Political scientist Brendon O'Connor of the United States Studies Centre suggests that anti-Americanism cannot be isolated as a consistent phenomenon and that the term originated as a rough composite of stereotypes, prejudices and criticisms evolving to more politically based criticism. French scholar Marie-France Toinet says use of the term anti-Americanism "is only fully justified if it implies systematic opposition – a sort of allergic reaction – to America as a whole".
Discussions on anti-Americanism have in most cases lacked a precise explanation of what the sentiment entails (other than a general disfavor), which has led to the term being used broadly and in an impressionistic manner, resulting in the inexact impressions of the many expressions described as anti-American. William Russell Melton argues that criticism largely originates from the perception that the U.S. wants to act as a "world policeman".
Negative views of the United States are generally strongest in the Arab world, China, former Soviet countries, certain European nations, and North Korea, and weakest in Sub-Saharan Africa and most parts of Southeast Asia.
In the online Oxford Dictionary the term "anti-American" is defined as "hostile to the interests of the United States".
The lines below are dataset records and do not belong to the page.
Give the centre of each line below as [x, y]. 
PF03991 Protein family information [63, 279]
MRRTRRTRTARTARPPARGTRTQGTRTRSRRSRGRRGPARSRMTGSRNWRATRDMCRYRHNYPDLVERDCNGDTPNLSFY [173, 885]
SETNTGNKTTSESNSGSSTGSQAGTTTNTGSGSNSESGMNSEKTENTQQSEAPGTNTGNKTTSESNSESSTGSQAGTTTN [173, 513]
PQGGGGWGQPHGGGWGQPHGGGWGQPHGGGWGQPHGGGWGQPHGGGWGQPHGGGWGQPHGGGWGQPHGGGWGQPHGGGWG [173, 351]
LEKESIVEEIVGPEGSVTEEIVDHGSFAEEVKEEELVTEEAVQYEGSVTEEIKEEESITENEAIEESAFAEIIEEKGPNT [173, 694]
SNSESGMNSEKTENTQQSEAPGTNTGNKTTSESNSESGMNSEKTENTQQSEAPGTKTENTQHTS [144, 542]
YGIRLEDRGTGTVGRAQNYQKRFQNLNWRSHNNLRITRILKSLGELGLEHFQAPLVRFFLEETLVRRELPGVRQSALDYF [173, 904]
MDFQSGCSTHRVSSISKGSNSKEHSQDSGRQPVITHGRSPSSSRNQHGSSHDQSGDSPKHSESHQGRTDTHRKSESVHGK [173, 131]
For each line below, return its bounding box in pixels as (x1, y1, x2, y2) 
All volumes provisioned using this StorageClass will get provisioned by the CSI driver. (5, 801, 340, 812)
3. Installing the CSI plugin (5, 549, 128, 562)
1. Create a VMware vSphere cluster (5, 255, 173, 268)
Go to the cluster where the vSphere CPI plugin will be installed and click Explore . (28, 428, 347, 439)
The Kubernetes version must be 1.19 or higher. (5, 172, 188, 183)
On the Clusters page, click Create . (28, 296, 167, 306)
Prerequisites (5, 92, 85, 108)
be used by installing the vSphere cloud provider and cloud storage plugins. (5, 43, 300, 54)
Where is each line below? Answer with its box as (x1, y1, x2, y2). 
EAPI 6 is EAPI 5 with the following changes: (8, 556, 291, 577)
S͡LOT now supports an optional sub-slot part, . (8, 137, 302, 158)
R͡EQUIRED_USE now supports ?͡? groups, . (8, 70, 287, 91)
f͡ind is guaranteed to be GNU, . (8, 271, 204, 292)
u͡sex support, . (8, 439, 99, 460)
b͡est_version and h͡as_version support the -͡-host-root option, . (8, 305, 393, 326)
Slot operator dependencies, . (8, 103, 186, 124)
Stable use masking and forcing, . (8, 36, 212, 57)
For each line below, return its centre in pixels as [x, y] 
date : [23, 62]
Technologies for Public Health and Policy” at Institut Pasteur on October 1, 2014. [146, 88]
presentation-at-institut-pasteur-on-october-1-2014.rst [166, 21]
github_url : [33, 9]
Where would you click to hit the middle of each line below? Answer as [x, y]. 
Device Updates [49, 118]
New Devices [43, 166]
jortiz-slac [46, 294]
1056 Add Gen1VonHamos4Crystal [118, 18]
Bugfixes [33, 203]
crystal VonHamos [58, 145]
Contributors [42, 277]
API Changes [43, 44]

In the first edition of Webster's American Dictionary of the English Language (1828) the term "anti-American" was defined as "opposed to America, or to the true interests or government of the United States; opposed to the revolution in America". In France the use of the noun form 'antiaméricanisme' has been catalogued from 1948, entering ordinary political language in the 1950s.
A poll conducted in 2017[update] by the BBC World Service of 19 countries, 4 countries rated U.S. influence positively, while 14 leaned negatively, and 1 was divided.